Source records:
★ ★ ★ ★ ★ ★ ★

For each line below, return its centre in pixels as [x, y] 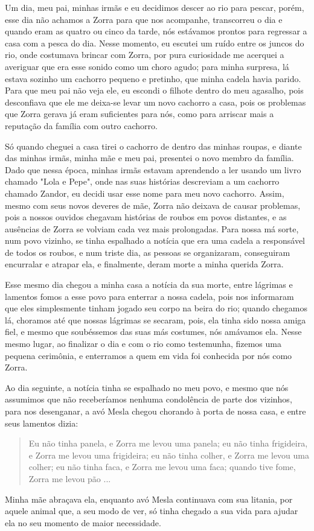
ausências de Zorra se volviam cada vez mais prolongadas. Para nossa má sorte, [152, 228]
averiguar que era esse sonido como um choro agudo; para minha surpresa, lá [147, 66]
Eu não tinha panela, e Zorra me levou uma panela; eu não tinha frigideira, [168, 443]
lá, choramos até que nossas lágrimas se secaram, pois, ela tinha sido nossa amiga [155, 320]
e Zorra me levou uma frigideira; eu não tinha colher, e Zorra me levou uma [169, 455]
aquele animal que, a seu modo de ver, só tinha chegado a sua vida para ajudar [152, 511]
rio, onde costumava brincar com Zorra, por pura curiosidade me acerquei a [145, 55]
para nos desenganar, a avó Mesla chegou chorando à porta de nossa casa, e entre [155, 411]
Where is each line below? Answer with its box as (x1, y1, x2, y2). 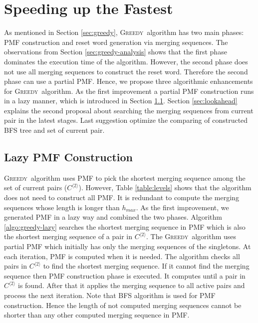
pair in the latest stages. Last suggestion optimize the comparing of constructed (4, 115, 248, 125)
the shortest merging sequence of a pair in (4, 231, 132, 242)
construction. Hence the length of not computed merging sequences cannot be (4, 300, 242, 310)
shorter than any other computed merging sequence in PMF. (4, 310, 190, 320)
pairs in (4, 261, 27, 271)
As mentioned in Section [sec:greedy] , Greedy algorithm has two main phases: (4, 27, 244, 37)
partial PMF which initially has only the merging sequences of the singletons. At (4, 241, 251, 252)
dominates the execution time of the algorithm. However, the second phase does (4, 56, 248, 66)
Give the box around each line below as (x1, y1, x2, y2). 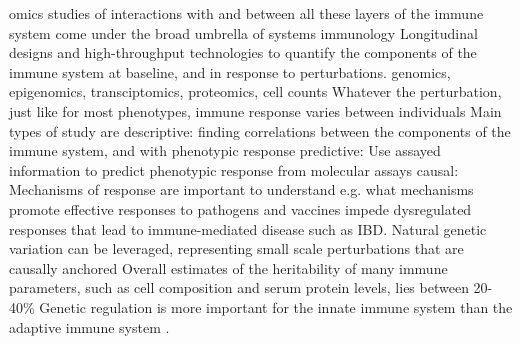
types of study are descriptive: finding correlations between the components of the (9, 120, 511, 141)
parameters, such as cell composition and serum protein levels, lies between (9, 277, 469, 298)
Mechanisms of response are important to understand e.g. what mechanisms (9, 179, 474, 200)
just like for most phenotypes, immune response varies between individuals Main (9, 100, 502, 121)
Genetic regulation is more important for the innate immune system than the (39, 296, 513, 317)
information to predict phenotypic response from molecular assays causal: (9, 159, 459, 180)
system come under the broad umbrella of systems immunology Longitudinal (9, 22, 478, 43)
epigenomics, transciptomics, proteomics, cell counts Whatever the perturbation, (9, 81, 502, 102)
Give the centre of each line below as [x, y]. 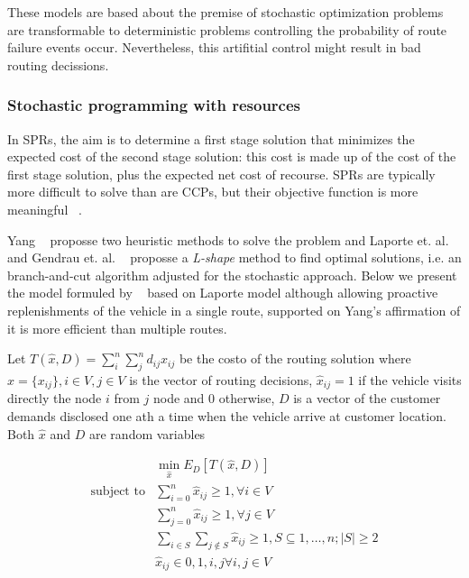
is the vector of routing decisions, [221, 379]
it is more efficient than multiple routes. [117, 328]
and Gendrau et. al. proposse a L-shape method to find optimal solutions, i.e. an [234, 257]
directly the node [55, 398]
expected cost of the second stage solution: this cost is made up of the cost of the [232, 156]
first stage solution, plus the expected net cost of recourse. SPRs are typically [221, 174]
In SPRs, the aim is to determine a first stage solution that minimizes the [211, 138]
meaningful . [45, 209]
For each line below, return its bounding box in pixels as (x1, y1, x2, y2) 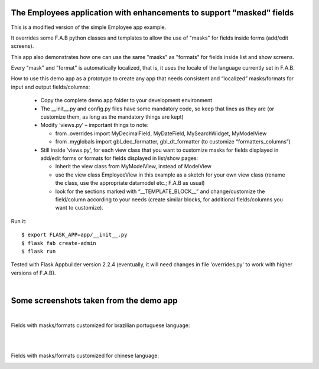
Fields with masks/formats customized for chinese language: (11, 352, 159, 359)
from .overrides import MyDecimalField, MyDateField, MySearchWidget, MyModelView (55, 130, 267, 137)
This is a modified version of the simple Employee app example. (11, 24, 167, 31)
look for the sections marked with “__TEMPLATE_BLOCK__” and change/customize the (55, 188, 265, 195)
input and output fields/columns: (11, 83, 90, 90)
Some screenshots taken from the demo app (11, 295, 178, 305)
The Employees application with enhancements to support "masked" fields (11, 8, 294, 18)
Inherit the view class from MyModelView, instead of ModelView (55, 163, 212, 170)
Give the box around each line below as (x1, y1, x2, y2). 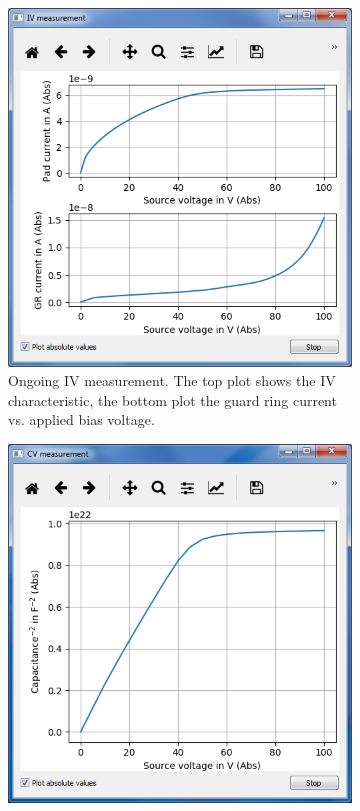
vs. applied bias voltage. (8, 409, 155, 430)
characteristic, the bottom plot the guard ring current (8, 389, 337, 410)
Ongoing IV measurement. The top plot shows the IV (8, 370, 336, 391)
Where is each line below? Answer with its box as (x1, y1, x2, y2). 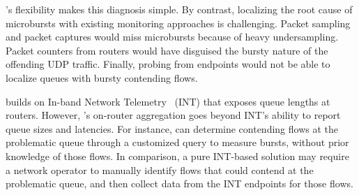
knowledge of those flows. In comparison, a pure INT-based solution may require (6, 148, 349, 163)
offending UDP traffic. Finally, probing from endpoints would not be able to (6, 57, 330, 71)
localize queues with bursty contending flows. (6, 70, 198, 85)
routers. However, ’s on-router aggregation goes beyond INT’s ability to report (6, 108, 341, 122)
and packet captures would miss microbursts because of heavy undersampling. (6, 29, 339, 44)
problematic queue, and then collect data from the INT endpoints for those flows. (6, 176, 353, 191)
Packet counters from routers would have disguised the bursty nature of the (6, 43, 328, 57)
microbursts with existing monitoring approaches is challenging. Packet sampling (6, 15, 351, 30)
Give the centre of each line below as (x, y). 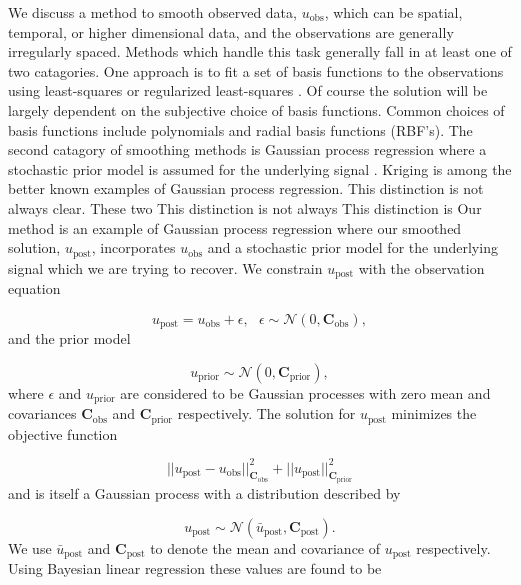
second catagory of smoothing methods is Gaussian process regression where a (247, 149)
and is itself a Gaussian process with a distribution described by (204, 493)
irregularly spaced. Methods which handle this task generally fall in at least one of (260, 51)
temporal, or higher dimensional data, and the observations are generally (231, 31)
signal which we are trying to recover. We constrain (165, 267)
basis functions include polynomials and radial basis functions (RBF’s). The (240, 129)
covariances (42, 413)
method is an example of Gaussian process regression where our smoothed (235, 227)
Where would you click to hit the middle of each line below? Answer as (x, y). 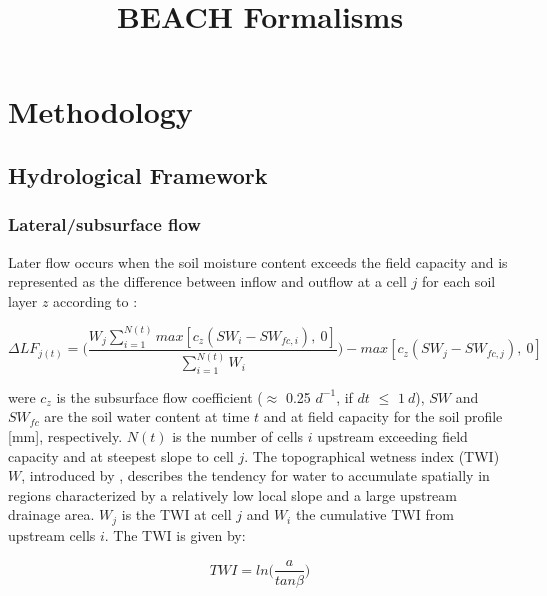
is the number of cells (238, 436)
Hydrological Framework (138, 174)
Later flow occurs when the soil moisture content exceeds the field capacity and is (258, 261)
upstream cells (52, 534)
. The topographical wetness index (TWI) (372, 455)
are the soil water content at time (147, 416)
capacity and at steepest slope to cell (121, 455)
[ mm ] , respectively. (65, 436)
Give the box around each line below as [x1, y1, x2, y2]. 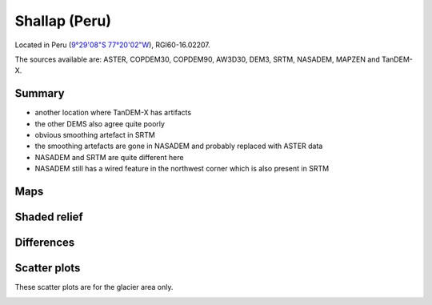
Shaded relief [14, 211, 83, 224]
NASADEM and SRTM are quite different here [34, 152, 184, 162]
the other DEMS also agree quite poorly [34, 118, 166, 128]
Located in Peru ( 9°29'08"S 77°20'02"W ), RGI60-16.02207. [14, 40, 211, 50]
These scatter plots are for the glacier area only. [14, 283, 174, 292]
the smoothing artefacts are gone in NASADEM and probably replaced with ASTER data [34, 141, 323, 151]
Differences [14, 236, 75, 250]
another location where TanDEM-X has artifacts [34, 108, 192, 118]
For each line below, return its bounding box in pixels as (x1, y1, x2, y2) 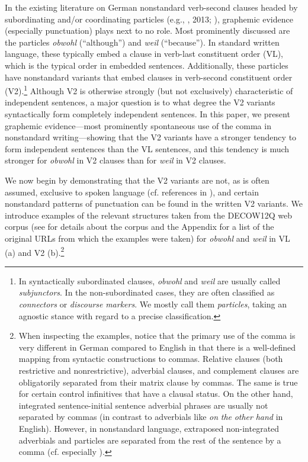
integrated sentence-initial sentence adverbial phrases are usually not (18, 399, 268, 411)
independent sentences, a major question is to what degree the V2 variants (5, 96, 275, 108)
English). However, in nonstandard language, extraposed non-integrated (18, 422, 280, 434)
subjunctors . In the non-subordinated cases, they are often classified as (18, 286, 275, 299)
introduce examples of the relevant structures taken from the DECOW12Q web (5, 208, 292, 221)
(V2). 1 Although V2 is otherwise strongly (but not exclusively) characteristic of (5, 83, 293, 97)
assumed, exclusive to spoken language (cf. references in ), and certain (5, 185, 259, 198)
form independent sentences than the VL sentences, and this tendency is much (5, 142, 290, 155)
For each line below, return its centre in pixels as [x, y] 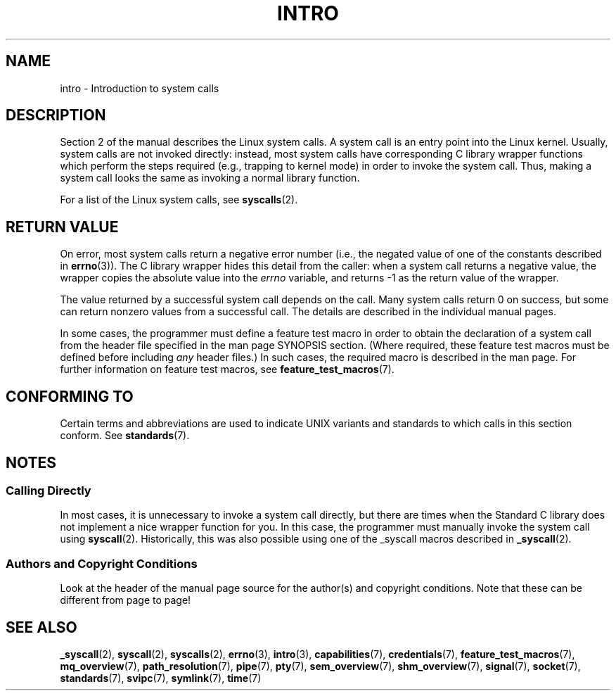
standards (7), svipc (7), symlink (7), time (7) [161, 678]
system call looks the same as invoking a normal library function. [210, 178]
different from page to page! [126, 600]
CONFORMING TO [70, 396]
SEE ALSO [41, 627]
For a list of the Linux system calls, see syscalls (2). [179, 200]
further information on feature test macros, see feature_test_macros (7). [227, 369]
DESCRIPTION [56, 115]
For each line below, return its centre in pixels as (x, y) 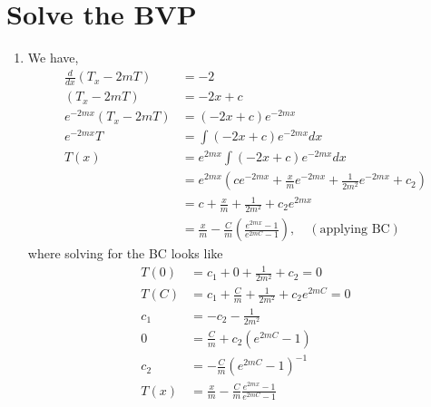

★ ★ ★ ★ ★ ★ ★

Keep the pictures out, and write out the rest of the data above word for word.

For each line below, return its centre in pixels as [x, y] 
ausências de Zorra se volviam cada vez mais prolongadas. Para nossa má sorte, [152, 228]
averiguar que era esse sonido como um choro agudo; para minha surpresa, lá [147, 66]
Eu não tinha panela, e Zorra me levou uma panela; eu não tinha frigideira, [168, 443]
lá, choramos até que nossas lágrimas se secaram, pois, ela tinha sido nossa amiga [155, 320]
e Zorra me levou uma frigideira; eu não tinha colher, e Zorra me levou uma [169, 455]
aquele animal que, a seu modo de ver, só tinha chegado a sua vida para ajudar [152, 511]
rio, onde costumava brincar com Zorra, por pura curiosidade me acerquei a [145, 55]
para nos desenganar, a avó Mesla chegou chorando à porta de nossa casa, e entre [155, 411]
Where is each line below? Answer with its box as (x1, y1, x2, y2). 
pair in the latest stages. Last suggestion optimize the comparing of constructed (4, 115, 248, 125)
the shortest merging sequence of a pair in (4, 231, 132, 242)
construction. Hence the length of not computed merging sequences cannot be (4, 300, 242, 310)
shorter than any other computed merging sequence in PMF. (4, 310, 190, 320)
pairs in (4, 261, 27, 271)
As mentioned in Section [sec:greedy] , Greedy algorithm has two main phases: (4, 27, 244, 37)
partial PMF which initially has only the merging sequences of the singletons. At (4, 241, 251, 252)
dominates the execution time of the algorithm. However, the second phase does (4, 56, 248, 66)
Give the box around each line below as (x1, y1, x2, y2). 
types of study are descriptive: finding correlations between the components of the (9, 120, 511, 141)
parameters, such as cell composition and serum protein levels, lies between (9, 277, 469, 298)
Mechanisms of response are important to understand e.g. what mechanisms (9, 179, 474, 200)
just like for most phenotypes, immune response varies between individuals Main (9, 100, 502, 121)
Genetic regulation is more important for the innate immune system than the (39, 296, 513, 317)
information to predict phenotypic response from molecular assays causal: (9, 159, 459, 180)
system come under the broad umbrella of systems immunology Longitudinal (9, 22, 478, 43)
epigenomics, transciptomics, proteomics, cell counts Whatever the perturbation, (9, 81, 502, 102)
Give the centre of each line below as [x, y]. 
is the vector of routing decisions, [221, 379]
it is more efficient than multiple routes. [117, 328]
and Gendrau et. al. proposse a L-shape method to find optimal solutions, i.e. an [234, 257]
directly the node [55, 398]
expected cost of the second stage solution: this cost is made up of the cost of the [232, 156]
first stage solution, plus the expected net cost of recourse. SPRs are typically [221, 174]
In SPRs, the aim is to determine a first stage solution that minimizes the [211, 138]
meaningful . [45, 209]
For each line below, return its bounding box in pixels as (x1, y1, x2, y2) 
Fields with masks/formats customized for chinese language: (11, 352, 159, 359)
from .overrides import MyDecimalField, MyDateField, MySearchWidget, MyModelView (55, 130, 267, 137)
This is a modified version of the simple Employee app example. (11, 24, 167, 31)
look for the sections marked with “__TEMPLATE_BLOCK__” and change/customize the (55, 188, 265, 195)
input and output fields/columns: (11, 83, 90, 90)
Some screenshots taken from the demo app (11, 295, 178, 305)
The Employees application with enhancements to support "masked" fields (11, 8, 294, 18)
Inherit the view class from MyModelView, instead of ModelView (55, 163, 212, 170)
Give the box around each line below as (x1, y1, x2, y2). 
vs. applied bias voltage. (8, 409, 155, 430)
characteristic, the bottom plot the guard ring current (8, 389, 337, 410)
Ongoing IV measurement. The top plot shows the IV (8, 370, 336, 391)
Where is each line below? Answer with its box as (x1, y1, x2, y2). 
knowledge of those flows. In comparison, a pure INT-based solution may require (6, 148, 349, 163)
offending UDP traffic. Finally, probing from endpoints would not be able to (6, 57, 330, 71)
localize queues with bursty contending flows. (6, 70, 198, 85)
routers. However, ’s on-router aggregation goes beyond INT’s ability to report (6, 108, 341, 122)
and packet captures would miss microbursts because of heavy undersampling. (6, 29, 339, 44)
problematic queue, and then collect data from the INT endpoints for those flows. (6, 176, 353, 191)
Packet counters from routers would have disguised the bursty nature of the (6, 43, 328, 57)
microbursts with existing monitoring approaches is challenging. Packet sampling (6, 15, 351, 30)
Give the centre of each line below as (x, y). 
second catagory of smoothing methods is Gaussian process regression where a (247, 149)
and is itself a Gaussian process with a distribution described by (204, 493)
irregularly spaced. Methods which handle this task generally fall in at least one of (260, 51)
temporal, or higher dimensional data, and the observations are generally (231, 31)
signal which we are trying to recover. We constrain (165, 267)
basis functions include polynomials and radial basis functions (RBF’s). The (240, 129)
covariances (42, 413)
method is an example of Gaussian process regression where our smoothed (235, 227)
Where would you click to hit the middle of each line below? Answer as (x, y). 
is the number of cells (238, 436)
Hydrological Framework (138, 174)
Later flow occurs when the soil moisture content exceeds the field capacity and is (258, 261)
upstream cells (52, 534)
. The topographical wetness index (TWI) (372, 455)
are the soil water content at time (147, 416)
capacity and at steepest slope to cell (121, 455)
[ mm ] , respectively. (65, 436)
Give the box around each line below as [x1, y1, x2, y2]. 
Shaded relief [14, 211, 83, 224]
NASADEM and SRTM are quite different here [34, 152, 184, 162]
the other DEMS also agree quite poorly [34, 118, 166, 128]
Located in Peru ( 9°29'08"S 77°20'02"W ), RGI60-16.02207. [14, 40, 211, 50]
These scatter plots are for the glacier area only. [14, 283, 174, 292]
the smoothing artefacts are gone in NASADEM and probably replaced with ASTER data [34, 141, 323, 151]
Differences [14, 236, 75, 250]
another location where TanDEM-X has artifacts [34, 108, 192, 118]
For each line below, return its bounding box in pixels as (x1, y1, x2, y2) 
integrated sentence-initial sentence adverbial phrases are usually not (18, 399, 268, 411)
independent sentences, a major question is to what degree the V2 variants (5, 96, 275, 108)
English). However, in nonstandard language, extraposed non-integrated (18, 422, 280, 434)
subjunctors . In the non-subordinated cases, they are often classified as (18, 286, 275, 299)
introduce examples of the relevant structures taken from the DECOW12Q web (5, 208, 292, 221)
(V2). 1 Although V2 is otherwise strongly (but not exclusively) characteristic of (5, 83, 293, 97)
assumed, exclusive to spoken language (cf. references in ), and certain (5, 185, 259, 198)
form independent sentences than the VL sentences, and this tendency is much (5, 142, 290, 155)
For each line below, return its centre in pixels as [x, y] 
standards (7), svipc (7), symlink (7), time (7) [161, 678]
system call looks the same as invoking a normal library function. [210, 178]
different from page to page! [126, 600]
CONFORMING TO [70, 396]
SEE ALSO [41, 627]
For a list of the Linux system calls, see syscalls (2). [179, 200]
further information on feature test macros, see feature_test_macros (7). [227, 369]
DESCRIPTION [56, 115]
For each line below, return its centre in pixels as (x, y) 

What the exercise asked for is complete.